## [EXERCISE]
Copy exactly the lines of the material below that run from the one containing "Año 2017 (101, 196, 225, 230)" through the one containing "Описание (38, 172, 93, 186)". Copy no other lines.
++++++++
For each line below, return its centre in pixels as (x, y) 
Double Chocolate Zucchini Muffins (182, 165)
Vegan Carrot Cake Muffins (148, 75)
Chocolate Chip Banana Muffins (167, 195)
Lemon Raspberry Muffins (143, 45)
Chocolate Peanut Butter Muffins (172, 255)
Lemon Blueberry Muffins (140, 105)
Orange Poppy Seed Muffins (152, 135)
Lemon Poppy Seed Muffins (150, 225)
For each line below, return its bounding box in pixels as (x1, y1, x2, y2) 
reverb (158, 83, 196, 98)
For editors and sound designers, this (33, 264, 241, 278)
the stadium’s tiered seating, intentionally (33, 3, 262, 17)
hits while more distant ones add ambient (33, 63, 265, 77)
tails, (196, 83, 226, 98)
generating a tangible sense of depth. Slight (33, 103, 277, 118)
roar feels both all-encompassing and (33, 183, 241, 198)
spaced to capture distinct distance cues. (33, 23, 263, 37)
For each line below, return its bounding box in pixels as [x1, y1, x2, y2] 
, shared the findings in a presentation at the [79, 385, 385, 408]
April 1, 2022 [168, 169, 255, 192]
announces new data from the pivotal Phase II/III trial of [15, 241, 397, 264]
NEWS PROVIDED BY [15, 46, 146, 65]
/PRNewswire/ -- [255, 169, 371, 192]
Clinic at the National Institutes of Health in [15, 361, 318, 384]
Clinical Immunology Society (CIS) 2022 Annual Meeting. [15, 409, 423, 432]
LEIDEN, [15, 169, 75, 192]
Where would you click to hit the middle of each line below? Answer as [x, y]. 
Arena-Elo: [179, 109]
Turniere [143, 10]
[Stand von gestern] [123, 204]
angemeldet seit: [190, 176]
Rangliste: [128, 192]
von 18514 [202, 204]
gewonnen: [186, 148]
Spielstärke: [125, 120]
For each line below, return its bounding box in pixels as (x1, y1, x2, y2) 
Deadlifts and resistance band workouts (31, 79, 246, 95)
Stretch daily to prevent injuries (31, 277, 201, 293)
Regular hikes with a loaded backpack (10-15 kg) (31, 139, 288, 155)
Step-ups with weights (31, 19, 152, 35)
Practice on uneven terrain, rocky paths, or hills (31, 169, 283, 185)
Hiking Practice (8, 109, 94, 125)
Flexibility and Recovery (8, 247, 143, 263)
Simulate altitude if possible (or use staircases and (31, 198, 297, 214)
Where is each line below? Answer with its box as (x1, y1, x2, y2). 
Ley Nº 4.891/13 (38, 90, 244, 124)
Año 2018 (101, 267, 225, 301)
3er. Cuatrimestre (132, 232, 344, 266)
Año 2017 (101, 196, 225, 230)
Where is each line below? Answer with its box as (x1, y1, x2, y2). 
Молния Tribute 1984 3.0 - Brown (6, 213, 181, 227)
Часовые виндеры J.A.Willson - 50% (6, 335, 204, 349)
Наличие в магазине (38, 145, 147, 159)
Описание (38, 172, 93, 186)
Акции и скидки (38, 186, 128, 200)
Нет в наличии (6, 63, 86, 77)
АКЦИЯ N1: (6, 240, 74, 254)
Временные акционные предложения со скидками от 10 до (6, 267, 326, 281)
++++++++
## [ANSWER BOX]
Año 2017 (101, 196, 225, 230)
Where is each line below? Answer with its box as (x1, y1, x2, y2). 
Молния Tribute 1984 3.0 - Brown (6, 213, 181, 227)
Часовые виндеры J.A.Willson - 50% (6, 335, 204, 349)
Наличие в магазине (38, 145, 147, 159)
Описание (38, 172, 93, 186)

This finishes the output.